Binding of anticardiolipin antibodies to protein C via β2-glycoprotein I (β2-GPI): a possible mechanism in the inhibitory effect of antiphospholipid antibodies on the protein C system

SUMMARYIt is known that antiphospholipid antibodies (aPL) hamper the anticoagulant activity of the protein C system, but the mechanism is still obscure. In this study, we demonstrate that anticardiolipin antibodies (not anti-protein C autoantibodies) can bind protein C via β2-GPI, which bears their binding epitope, in a fashion dependent on negatively charged phospholipids. We studied the binding of IgG from aPL to protein C in the presence of β2-GPI by ELISA (anti-‘protein C’ antibody ELISA), and compared their binding with those obtained in the absence of β2-GPI. In the anti-‘protein C’ antibody ELISA system, 47% of 78 aPL+ patients had a positive titre in the presence of cardiolipin (CL) and β2-GPI, but binding was not found in the absence of β2-GPI. Highly significant correlations were found between the titre of anti-‘protein C’ antibody in the presence of β2-GPI and that of anti-β2-GPI antibody (r = 0·802, P = 0·0001).
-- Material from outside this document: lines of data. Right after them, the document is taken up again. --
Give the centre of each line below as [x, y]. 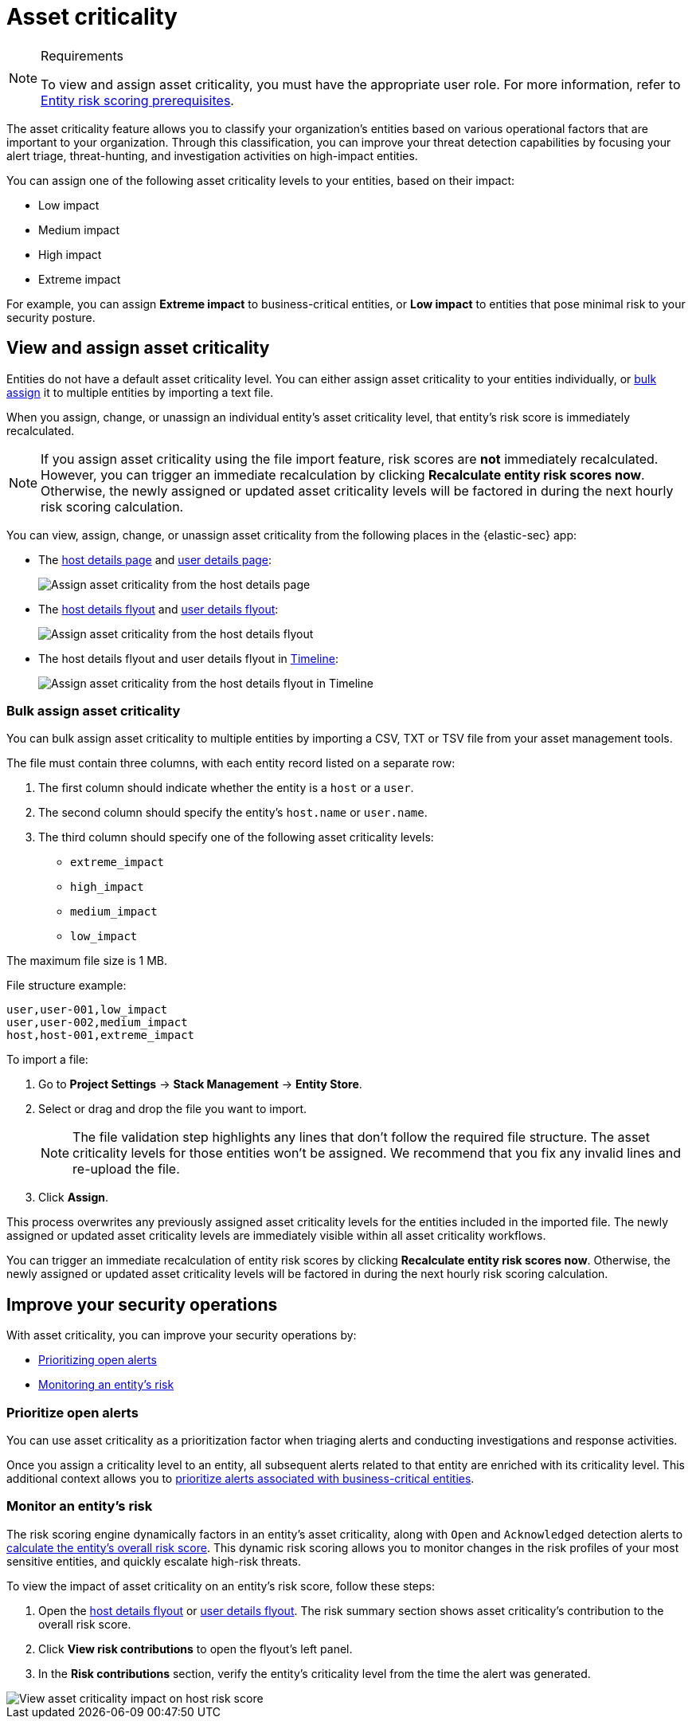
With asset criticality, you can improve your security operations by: [182, 1335]
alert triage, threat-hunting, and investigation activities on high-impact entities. [212, 155]
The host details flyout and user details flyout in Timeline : [188, 658]
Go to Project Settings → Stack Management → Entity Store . [200, 1084]
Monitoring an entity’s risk [106, 1385]
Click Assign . [74, 1198]
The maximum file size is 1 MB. [87, 961]
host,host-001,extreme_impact [101, 1035]
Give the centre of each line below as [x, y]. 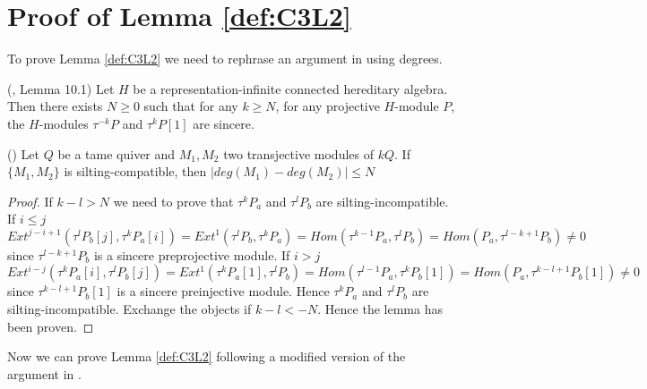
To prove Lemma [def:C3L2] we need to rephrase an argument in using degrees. [225, 59]
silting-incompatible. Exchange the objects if [129, 309]
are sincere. [224, 123]
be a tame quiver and [116, 153]
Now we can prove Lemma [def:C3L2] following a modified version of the [207, 356]
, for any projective [328, 106]
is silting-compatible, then [135, 171]
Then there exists [55, 106]
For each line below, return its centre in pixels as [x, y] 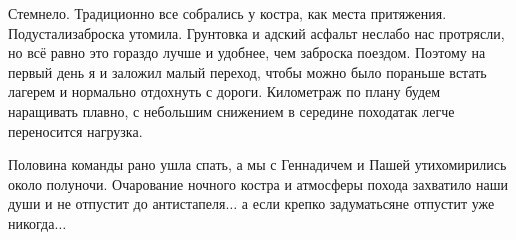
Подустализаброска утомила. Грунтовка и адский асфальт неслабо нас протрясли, [256, 32]
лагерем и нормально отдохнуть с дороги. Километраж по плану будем [224, 91]
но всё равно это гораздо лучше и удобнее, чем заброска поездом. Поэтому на [247, 52]
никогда [31, 222]
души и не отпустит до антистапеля [117, 203]
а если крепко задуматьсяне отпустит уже [368, 203]
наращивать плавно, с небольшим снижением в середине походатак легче [231, 110]
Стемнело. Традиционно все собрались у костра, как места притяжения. [227, 13]
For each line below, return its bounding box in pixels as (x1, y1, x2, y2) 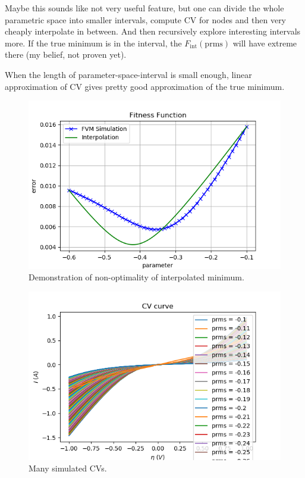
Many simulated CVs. (29, 462, 107, 474)
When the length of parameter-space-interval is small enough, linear (5, 68, 252, 80)
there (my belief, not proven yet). (5, 48, 127, 61)
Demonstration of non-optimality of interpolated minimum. (29, 271, 244, 283)
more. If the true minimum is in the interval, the (5, 36, 182, 49)
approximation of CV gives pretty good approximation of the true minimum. (5, 80, 285, 92)
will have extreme (232, 36, 297, 49)
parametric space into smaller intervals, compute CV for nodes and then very (5, 13, 287, 26)

We further analysed the interaction between protein C, phospholipids, β2-GPI and human aCL MoAbs established from patients with antiphospholipid syndrome. In a first set of experiments, the binding of β2-GPI to protein C and its phospholipid dependency were investigated. β2-GPI bound to protein C in the presence of CL or phosphatidylserine, but not in the presence of phosphatidylcholine or phosphatidylethanolamine. In a second group of experiments, the binding of three human monoclonal aCL recognizing the cryptic epitope of β2-GPI (virtually anti-β2-GPI antibodies) was evaluated in the presence of cardiolipin and β2-GPI. All three human monoclonal aCL bound to protein C in the presence of CL and β2-GPI, whereas they did not in the absence of either β2-GPI or CL. These data suggest that protein C could be a target of aCL by making a complex with CL and β2-GPI, leading to protein C dysfunction.